Information supplied:

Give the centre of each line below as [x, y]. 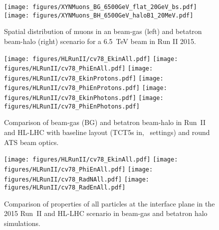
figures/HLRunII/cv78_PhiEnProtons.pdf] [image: [86, 88]
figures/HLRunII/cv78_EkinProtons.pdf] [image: [84, 78]
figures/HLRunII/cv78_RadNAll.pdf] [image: [77, 179]
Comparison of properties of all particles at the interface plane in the [109, 203]
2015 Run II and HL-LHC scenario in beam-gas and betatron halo [106, 213]
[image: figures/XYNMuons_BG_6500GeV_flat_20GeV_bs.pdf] [101, 7]
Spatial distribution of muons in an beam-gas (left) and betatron [103, 31]
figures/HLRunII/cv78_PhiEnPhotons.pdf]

Aim of the task:
The entries should be printed again exactly as written, leaving all pictures out.

Written answer:
Give the centre of each line below as [x, y]. 
figures/HLRunII/cv78_PhiEnProtons.pdf] [image: [86, 88]
figures/HLRunII/cv78_EkinProtons.pdf] [image: [84, 78]
figures/HLRunII/cv78_RadNAll.pdf] [image: [77, 179]
Comparison of properties of all particles at the interface plane in the [109, 203]
2015 Run II and HL-LHC scenario in beam-gas and betatron halo [106, 213]
[image: figures/XYNMuons_BG_6500GeV_flat_20GeV_bs.pdf] [101, 7]
Spatial distribution of muons in an beam-gas (left) and betatron [103, 31]
figures/HLRunII/cv78_PhiEnPhotons.pdf]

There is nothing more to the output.